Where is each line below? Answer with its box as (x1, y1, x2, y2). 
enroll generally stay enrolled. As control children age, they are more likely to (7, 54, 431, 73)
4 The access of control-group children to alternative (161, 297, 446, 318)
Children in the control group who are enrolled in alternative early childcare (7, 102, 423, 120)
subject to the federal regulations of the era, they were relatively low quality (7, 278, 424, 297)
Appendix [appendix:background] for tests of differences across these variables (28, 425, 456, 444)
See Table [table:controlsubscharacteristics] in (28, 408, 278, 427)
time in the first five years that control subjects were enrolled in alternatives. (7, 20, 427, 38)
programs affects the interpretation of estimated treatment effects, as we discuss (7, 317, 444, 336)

TO DO: Please copy every line of the records above in which "they" appears.

ANSWER TO THIS PROBLEM:
enroll generally stay enrolled. As control children age, they are more likely to (7, 54, 431, 73)
subject to the federal regulations of the era, they were relatively low quality (7, 278, 424, 297)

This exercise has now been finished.